EXERCISE:
Using the records that follow, reproduce exactly the lines starting at the line containing "organisation identification number)" and ending at the line containing "Modelos existentes (66, 204)". Include both end lines and no pictures.

DATA EXTRACT:
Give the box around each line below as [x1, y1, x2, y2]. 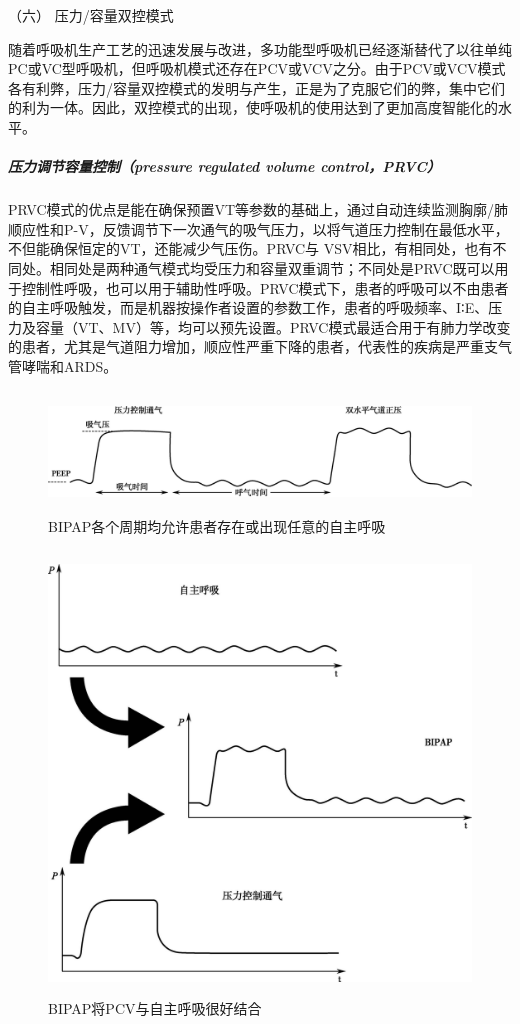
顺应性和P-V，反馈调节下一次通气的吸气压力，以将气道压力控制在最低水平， [8, 218, 509, 239]
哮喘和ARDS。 [21, 355, 118, 376]
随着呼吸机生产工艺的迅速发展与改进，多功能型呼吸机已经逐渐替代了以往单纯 [8, 38, 512, 59]
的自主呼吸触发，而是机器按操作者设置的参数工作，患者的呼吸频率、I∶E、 [8, 297, 489, 318]
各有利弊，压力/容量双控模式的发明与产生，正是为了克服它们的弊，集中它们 [8, 77, 505, 98]
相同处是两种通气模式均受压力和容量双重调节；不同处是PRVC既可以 [49, 257, 495, 278]
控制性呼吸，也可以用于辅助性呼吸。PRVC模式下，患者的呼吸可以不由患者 [21, 277, 509, 298]
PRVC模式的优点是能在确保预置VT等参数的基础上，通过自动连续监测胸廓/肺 [8, 199, 509, 220]
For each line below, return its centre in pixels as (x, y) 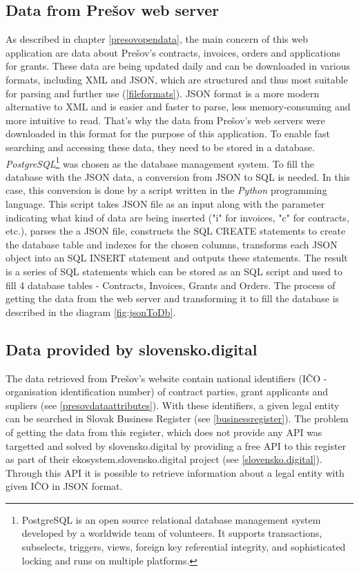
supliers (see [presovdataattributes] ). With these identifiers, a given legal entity (173, 405)
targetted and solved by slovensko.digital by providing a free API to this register (176, 445)
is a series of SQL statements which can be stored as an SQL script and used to (174, 271)
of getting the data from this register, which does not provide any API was (164, 432)
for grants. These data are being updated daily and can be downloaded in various (178, 66)
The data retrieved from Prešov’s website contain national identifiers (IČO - (166, 378)
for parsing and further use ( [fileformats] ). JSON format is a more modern (163, 93)
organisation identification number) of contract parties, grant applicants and (167, 392)
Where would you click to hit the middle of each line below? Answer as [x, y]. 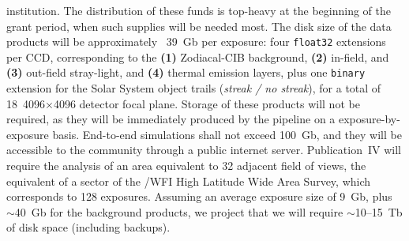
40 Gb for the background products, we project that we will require [179, 211]
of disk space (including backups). [88, 227]
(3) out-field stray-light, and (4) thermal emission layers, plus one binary [186, 72]
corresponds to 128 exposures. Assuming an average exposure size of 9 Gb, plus [199, 196]
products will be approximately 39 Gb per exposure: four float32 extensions [196, 41]
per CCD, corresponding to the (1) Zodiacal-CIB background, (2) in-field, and [198, 56]
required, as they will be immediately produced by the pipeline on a [171, 119]
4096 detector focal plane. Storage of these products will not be [206, 103]
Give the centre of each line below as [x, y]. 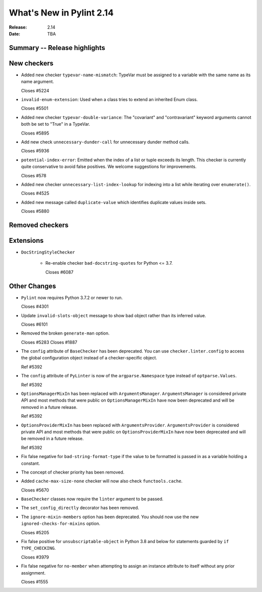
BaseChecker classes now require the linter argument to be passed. [92, 499]
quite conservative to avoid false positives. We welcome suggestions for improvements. [109, 167]
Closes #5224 [35, 90]
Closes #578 [34, 175]
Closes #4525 [35, 193]
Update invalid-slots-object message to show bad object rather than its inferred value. [114, 315]
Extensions [26, 240]
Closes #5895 [35, 133]
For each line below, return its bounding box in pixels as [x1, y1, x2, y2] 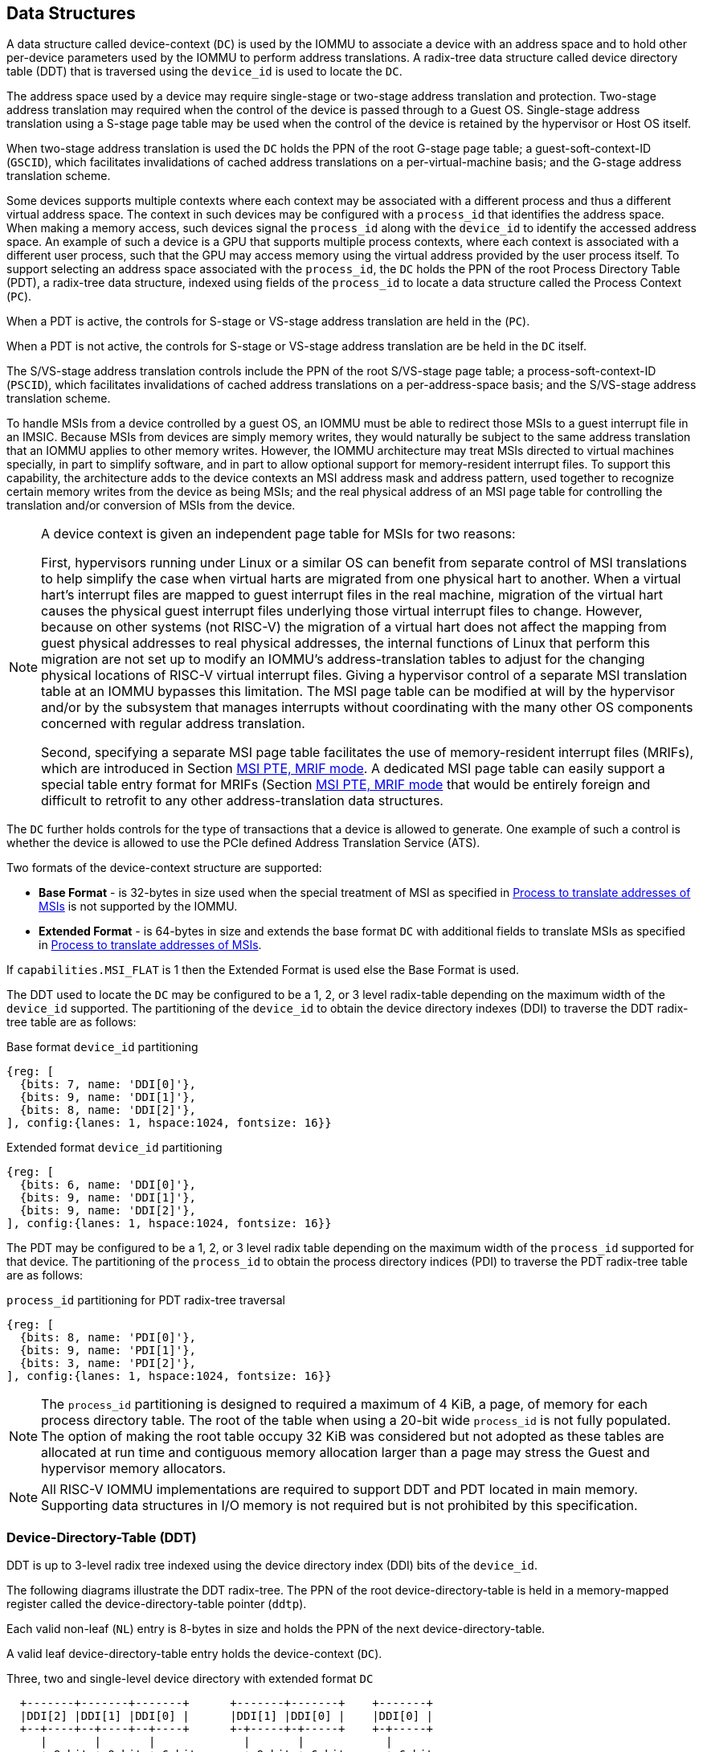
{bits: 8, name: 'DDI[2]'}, [19, 1103, 197, 1117]
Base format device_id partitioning [6, 1040, 198, 1054]
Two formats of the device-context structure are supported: [6, 861, 322, 875]
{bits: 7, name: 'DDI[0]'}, [19, 1078, 197, 1091]
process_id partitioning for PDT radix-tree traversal [6, 1293, 285, 1308]
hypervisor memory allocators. [41, 1460, 227, 1477]
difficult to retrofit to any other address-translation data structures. [41, 792, 443, 809]
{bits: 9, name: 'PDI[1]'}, [19, 1344, 197, 1357]
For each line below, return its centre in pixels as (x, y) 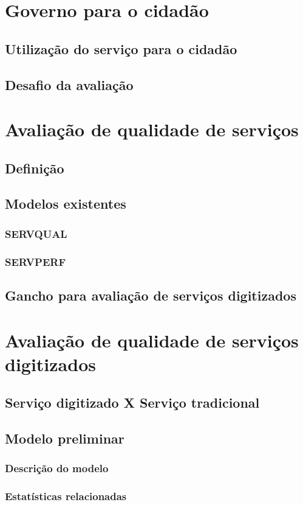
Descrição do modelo (57, 468)
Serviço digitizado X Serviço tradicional (132, 402)
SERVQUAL (36, 233)
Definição (35, 168)
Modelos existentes (66, 204)
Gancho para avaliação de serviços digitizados (151, 295)
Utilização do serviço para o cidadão (121, 48)
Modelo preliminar (65, 438)
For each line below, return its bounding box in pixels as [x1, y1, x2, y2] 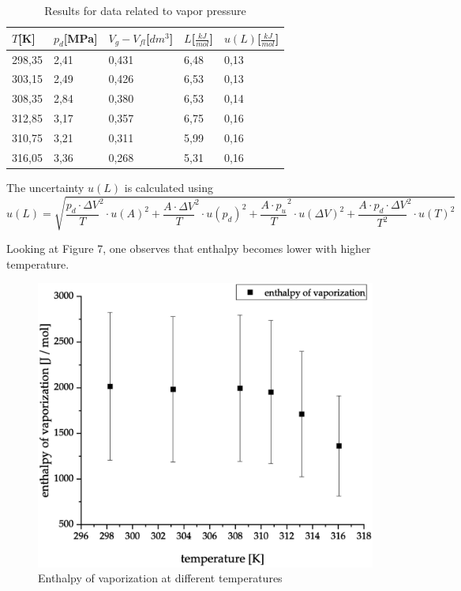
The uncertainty [6, 179, 84, 195]
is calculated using [124, 179, 213, 195]
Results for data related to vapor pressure [44, 2, 246, 18]
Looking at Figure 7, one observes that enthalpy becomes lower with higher [6, 240, 371, 257]
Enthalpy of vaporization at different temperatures [38, 570, 283, 586]
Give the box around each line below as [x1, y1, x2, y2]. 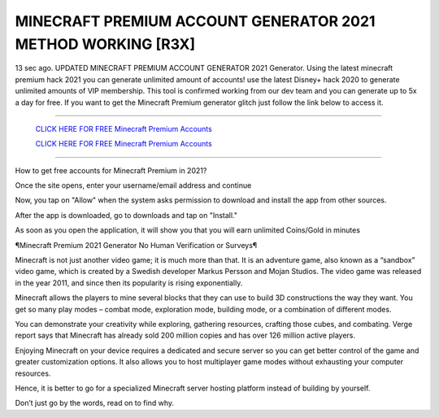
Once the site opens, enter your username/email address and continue [15, 181, 252, 190]
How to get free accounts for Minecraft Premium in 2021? [15, 165, 207, 175]
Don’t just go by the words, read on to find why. [15, 398, 175, 408]
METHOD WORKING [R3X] [15, 35, 196, 53]
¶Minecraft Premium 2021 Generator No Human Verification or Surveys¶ [15, 240, 258, 250]
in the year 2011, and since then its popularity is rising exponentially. [15, 277, 243, 288]
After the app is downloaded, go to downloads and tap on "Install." [15, 210, 238, 220]
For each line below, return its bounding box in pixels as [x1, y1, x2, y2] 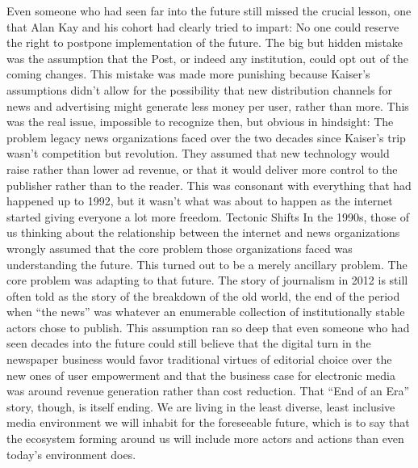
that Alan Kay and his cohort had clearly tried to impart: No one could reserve [6, 18, 399, 35]
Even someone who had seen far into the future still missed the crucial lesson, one [6, 2, 412, 19]
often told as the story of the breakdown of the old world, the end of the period [6, 287, 400, 304]
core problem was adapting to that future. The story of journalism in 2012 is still [6, 272, 408, 289]
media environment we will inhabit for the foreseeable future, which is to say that [6, 414, 410, 431]
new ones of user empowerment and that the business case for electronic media [6, 366, 395, 383]
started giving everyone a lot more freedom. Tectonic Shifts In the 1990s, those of [6, 208, 409, 225]
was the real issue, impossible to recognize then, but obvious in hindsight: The [6, 113, 394, 130]
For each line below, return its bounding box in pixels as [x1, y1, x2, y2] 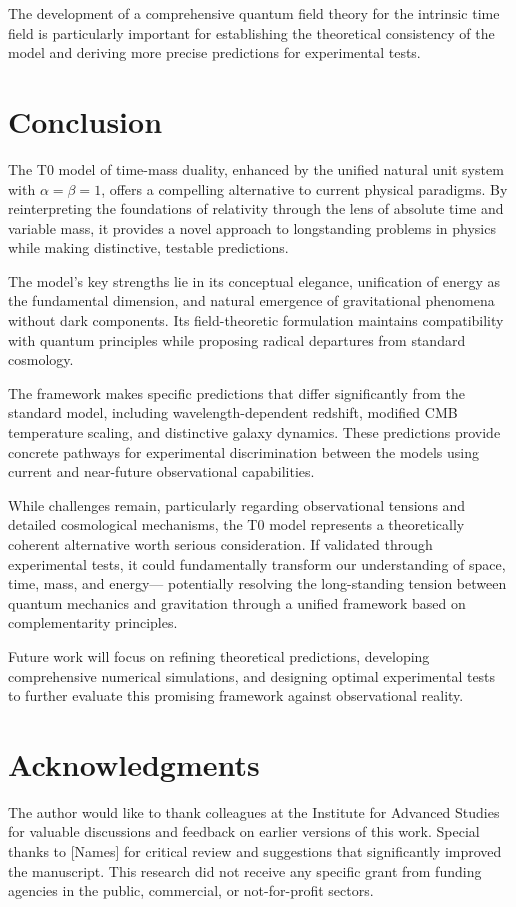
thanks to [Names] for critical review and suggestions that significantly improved [8, 841, 502, 862]
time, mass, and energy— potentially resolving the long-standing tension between [8, 573, 507, 594]
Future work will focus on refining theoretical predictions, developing [8, 645, 430, 666]
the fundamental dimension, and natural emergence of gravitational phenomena [8, 290, 495, 311]
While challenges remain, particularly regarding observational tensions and [8, 494, 466, 515]
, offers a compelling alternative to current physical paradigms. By [101, 178, 508, 199]
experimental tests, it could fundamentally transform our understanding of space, [8, 553, 506, 574]
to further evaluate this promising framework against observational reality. [8, 685, 464, 706]
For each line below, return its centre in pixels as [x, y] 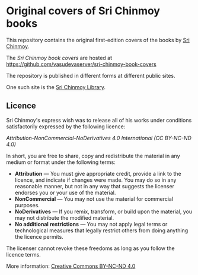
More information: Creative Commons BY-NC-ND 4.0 [71, 266]
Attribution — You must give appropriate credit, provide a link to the [98, 173]
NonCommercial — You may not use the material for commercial [94, 199]
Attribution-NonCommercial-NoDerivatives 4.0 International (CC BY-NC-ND [99, 138]
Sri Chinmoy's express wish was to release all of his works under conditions [99, 120]
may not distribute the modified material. [64, 217]
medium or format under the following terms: [61, 162]
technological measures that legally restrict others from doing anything [101, 230]

RESPONSE AREA:
organisation identification number) of contract parties, grant applicants and (167, 392)
Where would you click to hit the middle of each line below? Answer as [x, y]. 
40 Gb for the background products, we project that we will require [179, 211]
of disk space (including backups). [88, 227]
(3) out-field stray-light, and (4) thermal emission layers, plus one binary [186, 72]
corresponds to 128 exposures. Assuming an average exposure size of 9 Gb, plus [199, 196]
products will be approximately 39 Gb per exposure: four float32 extensions [196, 41]
per CCD, corresponding to the (1) Zodiacal-CIB background, (2) in-field, and [198, 56]
required, as they will be immediately produced by the pipeline on a [171, 119]
4096 detector focal plane. Storage of these products will not be [206, 103]
Give the centre of each line below as [x, y]. 
BaseChecker classes now require the linter argument to be passed. [92, 499]
quite conservative to avoid false positives. We welcome suggestions for improvements. [109, 167]
Closes #5224 [35, 90]
Closes #578 [34, 175]
Closes #4525 [35, 193]
Update invalid-slots-object message to show bad object rather than its inferred value. [114, 315]
Extensions [26, 240]
Closes #5895 [35, 133]
For each line below, return its bounding box in pixels as [x1, y1, x2, y2] 
{bits: 8, name: 'DDI[2]'}, [19, 1103, 197, 1117]
Base format device_id partitioning [6, 1040, 198, 1054]
Two formats of the device-context structure are supported: [6, 861, 322, 875]
{bits: 7, name: 'DDI[0]'}, [19, 1078, 197, 1091]
process_id partitioning for PDT radix-tree traversal [6, 1293, 285, 1308]
hypervisor memory allocators. [41, 1460, 227, 1477]
difficult to retrofit to any other address-translation data structures. [41, 792, 443, 809]
{bits: 9, name: 'PDI[1]'}, [19, 1344, 197, 1357]
For each line below, return its centre in pixels as (x, y) 
Descrição do modelo (57, 468)
Serviço digitizado X Serviço tradicional (132, 402)
SERVQUAL (36, 233)
Definição (35, 168)
Modelos existentes (66, 204)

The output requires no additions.